Interesting Facts About the Eight Most Common Distribution Network Faults

Common Distribution Faults

There are numerous possible reasons for electrical power to go out. This story presents the interesting facts about the eight most common faults in the MV and LV distribution systems, which include vehicles hitting poles, trees touching or falling on mains, pollution failures, pole-top fires, animals, and a variety of other unknown causes.

Single-phasing, drop out fuses failing to clear (flashover) and faults on pole top switches also are mentioned.

A fault has been defined as any abnormal condition that degrades the fundamental insulation strength between phase conductors, or between phase conductors and the earth, or any earthed screens covering the conductors.

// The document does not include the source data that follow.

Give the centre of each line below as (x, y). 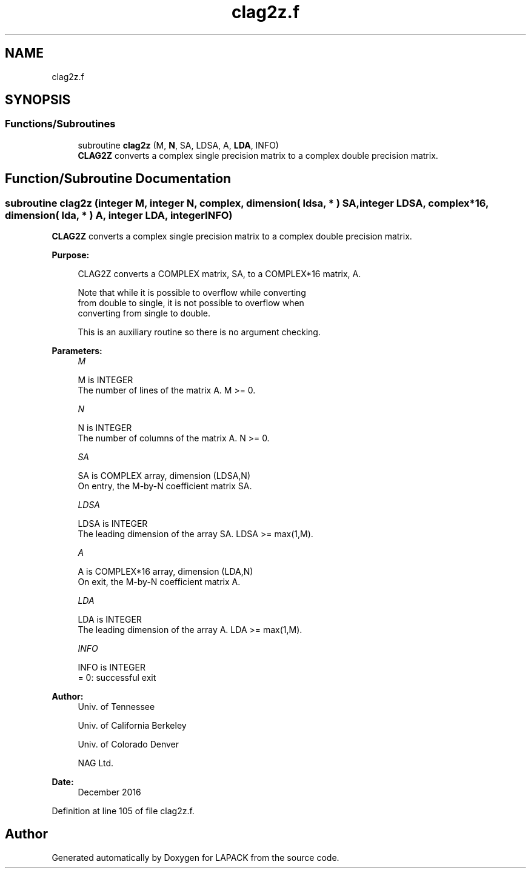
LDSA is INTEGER (113, 524)
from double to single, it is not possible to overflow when (191, 303)
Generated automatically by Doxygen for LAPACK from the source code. (195, 857)
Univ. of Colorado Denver (129, 744)
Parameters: (77, 351)
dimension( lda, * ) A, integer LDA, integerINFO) (119, 215)
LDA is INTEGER (110, 620)
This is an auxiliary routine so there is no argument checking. (199, 332)
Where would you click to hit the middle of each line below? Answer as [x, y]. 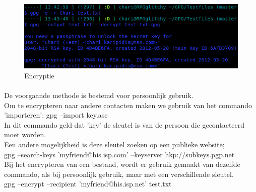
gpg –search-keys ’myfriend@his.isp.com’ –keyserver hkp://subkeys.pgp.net [119, 154]
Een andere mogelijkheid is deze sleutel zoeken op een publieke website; [114, 145]
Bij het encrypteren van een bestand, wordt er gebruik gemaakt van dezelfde [122, 164]
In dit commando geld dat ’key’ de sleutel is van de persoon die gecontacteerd [124, 124]
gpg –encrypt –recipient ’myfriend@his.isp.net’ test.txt [88, 184]
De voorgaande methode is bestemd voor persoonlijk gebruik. [99, 95]
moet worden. [25, 134]
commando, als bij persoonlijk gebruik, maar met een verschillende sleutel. [119, 174]
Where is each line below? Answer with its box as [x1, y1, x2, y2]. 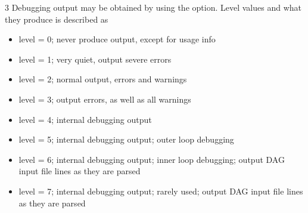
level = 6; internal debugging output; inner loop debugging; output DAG [18, 153, 285, 165]
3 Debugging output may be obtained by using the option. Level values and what [5, 1, 301, 13]
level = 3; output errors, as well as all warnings [18, 92, 191, 105]
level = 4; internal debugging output [18, 113, 152, 125]
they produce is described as [5, 13, 108, 25]
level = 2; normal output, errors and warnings [18, 73, 187, 85]
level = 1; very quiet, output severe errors [18, 53, 172, 65]
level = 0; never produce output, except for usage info [18, 33, 216, 45]
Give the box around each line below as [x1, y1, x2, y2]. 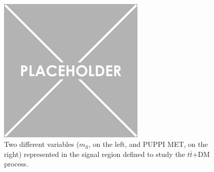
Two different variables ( [4, 139, 80, 149]
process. [4, 158, 29, 169]
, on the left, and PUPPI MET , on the [89, 139, 208, 149]
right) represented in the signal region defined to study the [4, 148, 185, 159]
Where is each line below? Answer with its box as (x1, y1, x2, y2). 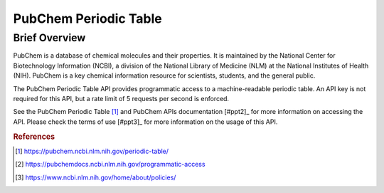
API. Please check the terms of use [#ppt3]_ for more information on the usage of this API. (13, 118, 278, 126)
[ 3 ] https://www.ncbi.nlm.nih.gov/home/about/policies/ (15, 173, 176, 182)
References (13, 132, 55, 142)
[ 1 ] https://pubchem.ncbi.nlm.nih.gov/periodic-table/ (15, 147, 169, 155)
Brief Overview (13, 31, 86, 44)
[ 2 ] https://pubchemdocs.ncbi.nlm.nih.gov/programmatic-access (15, 160, 206, 169)
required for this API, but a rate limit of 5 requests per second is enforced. (13, 94, 230, 103)
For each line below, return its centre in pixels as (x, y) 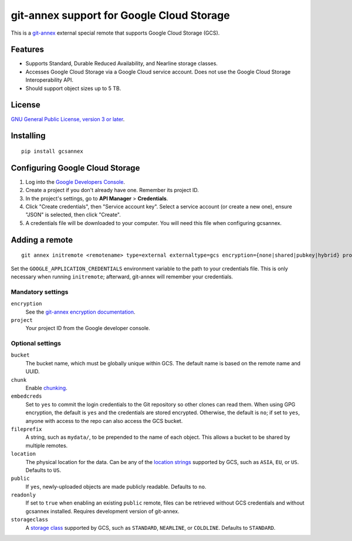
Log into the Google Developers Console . (75, 182)
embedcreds (26, 396)
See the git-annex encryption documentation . (80, 312)
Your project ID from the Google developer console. (88, 328)
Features (27, 50)
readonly (23, 495)
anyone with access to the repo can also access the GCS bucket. (104, 421)
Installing (28, 136)
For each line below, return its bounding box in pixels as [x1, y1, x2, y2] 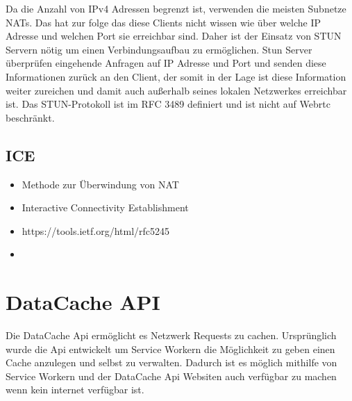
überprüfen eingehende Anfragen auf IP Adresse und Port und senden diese [6, 56, 326, 70]
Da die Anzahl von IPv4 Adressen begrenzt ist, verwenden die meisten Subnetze [6, 1, 346, 15]
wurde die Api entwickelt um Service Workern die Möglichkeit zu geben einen [6, 341, 335, 356]
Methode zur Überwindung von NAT [22, 177, 179, 191]
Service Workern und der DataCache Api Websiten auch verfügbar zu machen [6, 368, 337, 383]
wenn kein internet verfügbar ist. [6, 382, 144, 397]
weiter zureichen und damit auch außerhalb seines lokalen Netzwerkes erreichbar [6, 83, 347, 97]
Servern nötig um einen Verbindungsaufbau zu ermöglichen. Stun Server [6, 42, 312, 56]
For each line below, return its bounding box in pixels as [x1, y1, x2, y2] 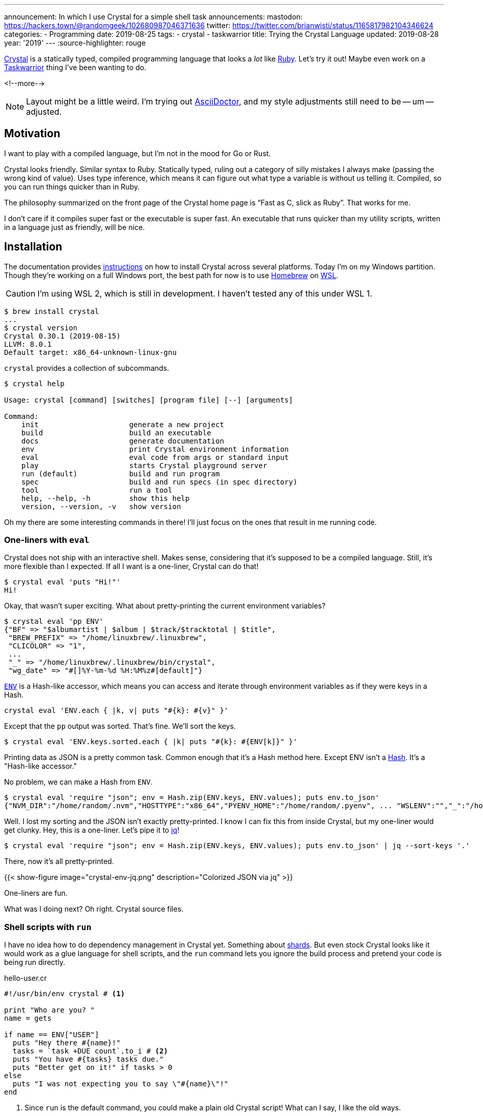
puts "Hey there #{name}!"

Consequently, an increased level of pollution on an insulator string reduces the insulation strength of the faulted phase; however, it is not considered a fault until it induces a flashover across the string, subsequently resulting in excessive current or another discernible anomaly, such as atypical current in an arc-suppression coil.

Now, let’s discuss the following most important and common distribution faults!

Table of Contents:

1. Vehicles Hitting Poles
2. Trees Touching or Falling on Mains
3. Pollution Failures
4. Pole Top Fires
5. Animals
6. Transient Faults
7. Single-phasing Faults (Loss of one MV phase)
8. Feeder Faults – Drop Out Fuses Failing to Clear
9. BONUS (PDF) 🔗 Download ‘Power System Analysis Handbook – Practice Problems, Methods, and Solutions’

1. Vehicles Hitting Poles

When a vehicle hits a pole, a power failure may occur due to the conductors clashing or shorting to earth. At times, the feeder successfully recloses. Damage to utility poles can disrupt the electrical grid they serve. Outages may occur unexpectedly due to disconnections or short circuits in power lines. The extent of these disruptions is determined by the location of the pole within the network.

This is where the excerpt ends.